§ **EXERCISE**:
Please reproduce all the data exactly as written and omit the pictures.

§ **RECORDED INFORMATION**:
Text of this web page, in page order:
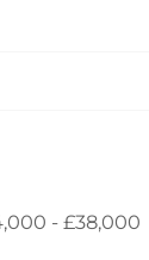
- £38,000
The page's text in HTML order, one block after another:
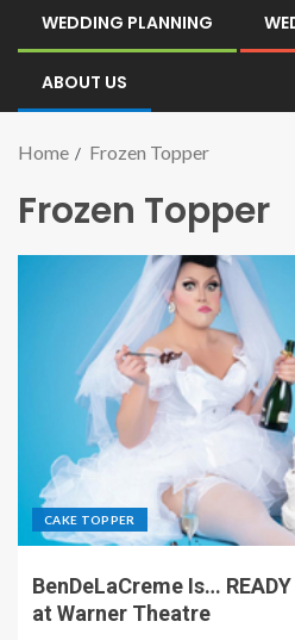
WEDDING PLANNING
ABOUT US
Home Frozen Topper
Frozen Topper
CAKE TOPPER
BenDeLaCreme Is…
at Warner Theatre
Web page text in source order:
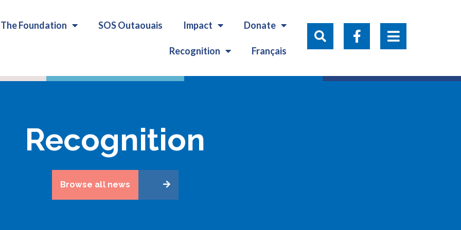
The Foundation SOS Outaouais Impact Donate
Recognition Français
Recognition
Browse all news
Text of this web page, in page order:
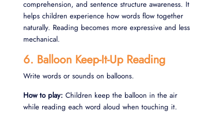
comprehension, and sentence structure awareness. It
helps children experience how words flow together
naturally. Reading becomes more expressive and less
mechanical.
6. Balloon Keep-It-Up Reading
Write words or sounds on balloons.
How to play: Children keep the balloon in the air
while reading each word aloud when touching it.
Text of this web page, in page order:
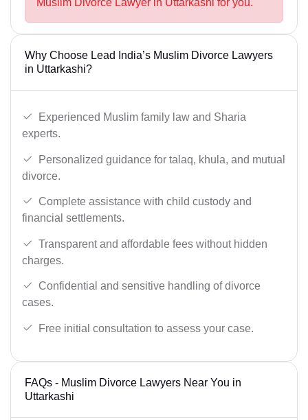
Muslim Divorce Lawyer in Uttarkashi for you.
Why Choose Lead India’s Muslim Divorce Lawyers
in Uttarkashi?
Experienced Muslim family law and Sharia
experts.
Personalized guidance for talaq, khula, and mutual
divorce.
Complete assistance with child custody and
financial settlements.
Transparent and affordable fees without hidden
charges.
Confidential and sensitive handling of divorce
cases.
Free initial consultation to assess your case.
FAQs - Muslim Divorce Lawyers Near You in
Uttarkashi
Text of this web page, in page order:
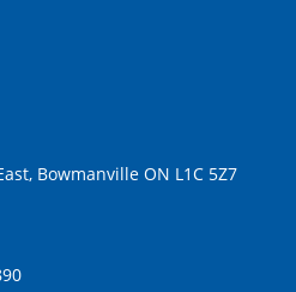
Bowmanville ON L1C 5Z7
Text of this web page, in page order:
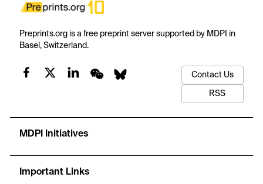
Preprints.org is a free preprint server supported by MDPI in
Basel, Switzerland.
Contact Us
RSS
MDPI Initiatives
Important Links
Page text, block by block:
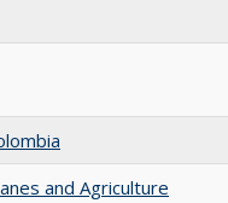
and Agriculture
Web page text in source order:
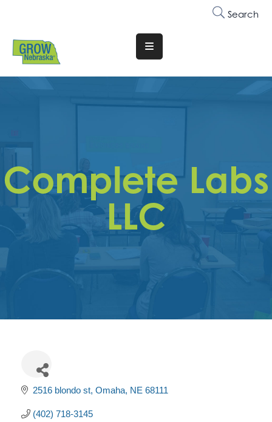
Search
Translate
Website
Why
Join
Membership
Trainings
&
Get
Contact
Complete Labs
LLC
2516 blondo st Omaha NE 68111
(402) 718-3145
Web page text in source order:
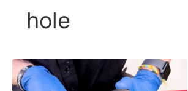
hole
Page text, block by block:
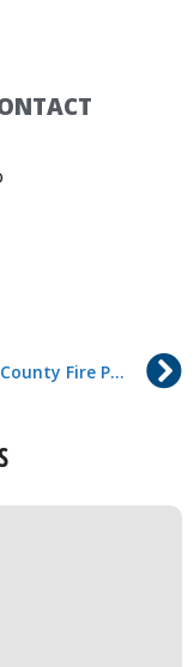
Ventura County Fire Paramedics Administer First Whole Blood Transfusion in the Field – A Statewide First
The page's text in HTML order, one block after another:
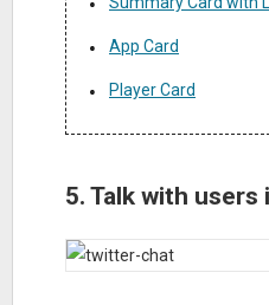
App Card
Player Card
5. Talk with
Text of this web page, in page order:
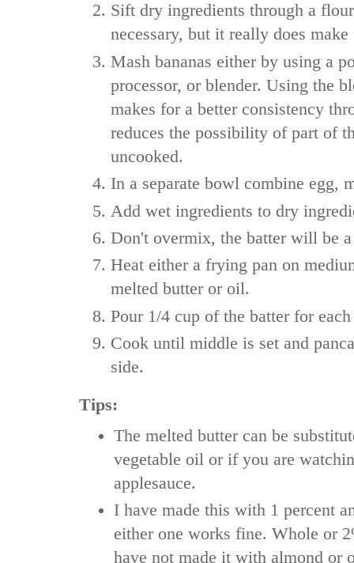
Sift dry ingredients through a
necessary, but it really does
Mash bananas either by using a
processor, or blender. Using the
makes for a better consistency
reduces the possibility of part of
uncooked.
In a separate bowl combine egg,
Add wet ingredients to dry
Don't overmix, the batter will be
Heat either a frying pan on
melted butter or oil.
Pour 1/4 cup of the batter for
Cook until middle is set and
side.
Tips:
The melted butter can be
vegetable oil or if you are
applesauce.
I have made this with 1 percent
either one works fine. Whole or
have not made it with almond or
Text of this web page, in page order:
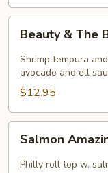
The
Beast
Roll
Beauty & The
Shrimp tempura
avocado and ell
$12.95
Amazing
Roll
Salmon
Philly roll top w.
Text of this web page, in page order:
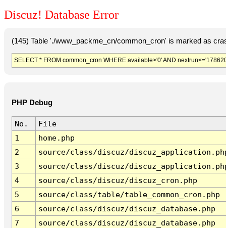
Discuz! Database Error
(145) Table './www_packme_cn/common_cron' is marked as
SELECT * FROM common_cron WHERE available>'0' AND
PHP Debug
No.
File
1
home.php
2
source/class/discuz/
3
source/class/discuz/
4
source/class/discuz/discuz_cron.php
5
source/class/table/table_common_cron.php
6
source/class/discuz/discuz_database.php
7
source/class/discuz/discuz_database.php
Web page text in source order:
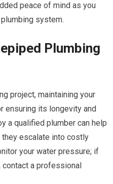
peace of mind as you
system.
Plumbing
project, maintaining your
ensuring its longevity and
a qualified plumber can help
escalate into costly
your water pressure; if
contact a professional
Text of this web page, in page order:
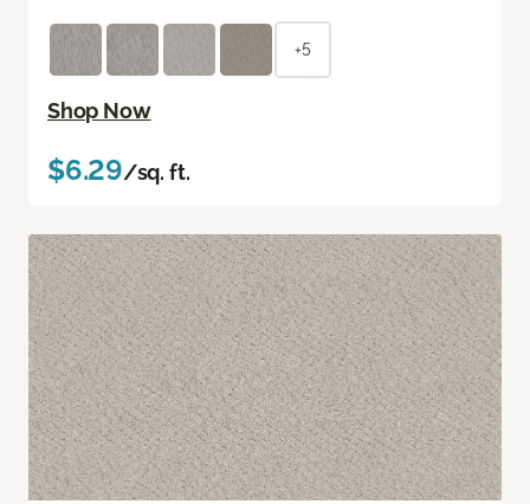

§ **RESULT FOR THIS EXERCISE**:
Text of this web page, in page order:
- £38,000
The page's text in HTML order, one block after another:
WEDDING PLANNING
ABOUT US
Home Frozen Topper
Frozen Topper
CAKE TOPPER
BenDeLaCreme Is…
at Warner Theatre
Web page text in source order:
The Foundation SOS Outaouais Impact Donate
Recognition Français
Recognition
Browse all news
Text of this web page, in page order:
comprehension, and sentence structure awareness. It
helps children experience how words flow together
naturally. Reading becomes more expressive and less
mechanical.
6. Balloon Keep-It-Up Reading
Write words or sounds on balloons.
How to play: Children keep the balloon in the air
while reading each word aloud when touching it.
Text of this web page, in page order:
Muslim Divorce Lawyer in Uttarkashi for you.
Why Choose Lead India’s Muslim Divorce Lawyers
in Uttarkashi?
Experienced Muslim family law and Sharia
experts.
Personalized guidance for talaq, khula, and mutual
divorce.
Complete assistance with child custody and
financial settlements.
Transparent and affordable fees without hidden
charges.
Confidential and sensitive handling of divorce
cases.
Free initial consultation to assess your case.
FAQs - Muslim Divorce Lawyers Near You in
Uttarkashi
Text of this web page, in page order:
Bowmanville ON L1C 5Z7
Text of this web page, in page order:
Preprints.org is a free preprint server supported by MDPI in
Basel, Switzerland.
Contact Us
RSS
MDPI Initiatives
Important Links
Page text, block by block:
and Agriculture
Web page text in source order:
Search
Translate
Website
Why
Join
Membership
Trainings
&
Get
Contact
Complete Labs
LLC
2516 blondo st Omaha NE 68111
(402) 718-3145
Web page text in source order:
hole
Page text, block by block:
Ventura County Fire Paramedics Administer First Whole Blood Transfusion in the Field – A Statewide First
The page's text in HTML order, one block after another:
App Card
Player Card
5. Talk with
Text of this web page, in page order:
Sift dry ingredients through a
necessary, but it really does
Mash bananas either by using a
processor, or blender. Using the
makes for a better consistency
reduces the possibility of part of
uncooked.
In a separate bowl combine egg,
Add wet ingredients to dry
Don't overmix, the batter will be
Heat either a frying pan on
melted butter or oil.
Pour 1/4 cup of the batter for
Cook until middle is set and
side.
Tips:
The melted butter can be
vegetable oil or if you are
applesauce.
I have made this with 1 percent
either one works fine. Whole or
have not made it with almond or
Text of this web page, in page order:
The
Beast
Roll
Beauty & The
Shrimp tempura
avocado and ell
$12.95
Amazing
Roll
Salmon
Philly roll top w.
Text of this web page, in page order:
Discuz! Database Error
(145) Table './www_packme_cn/common_cron' is marked as
SELECT * FROM common_cron WHERE available>'0' AND
PHP Debug
No.
File
1
home.php
2
source/class/discuz/
3
source/class/discuz/
4
source/class/discuz/discuz_cron.php
5
source/class/table/table_common_cron.php
6
source/class/discuz/discuz_database.php
7
source/class/discuz/discuz_database.php
Web page text in source order:
peace of mind as you
system.
Plumbing
project, maintaining your
ensuring its longevity and
a qualified plumber can help
escalate into costly
your water pressure; if
contact a professional
Text of this web page, in page order:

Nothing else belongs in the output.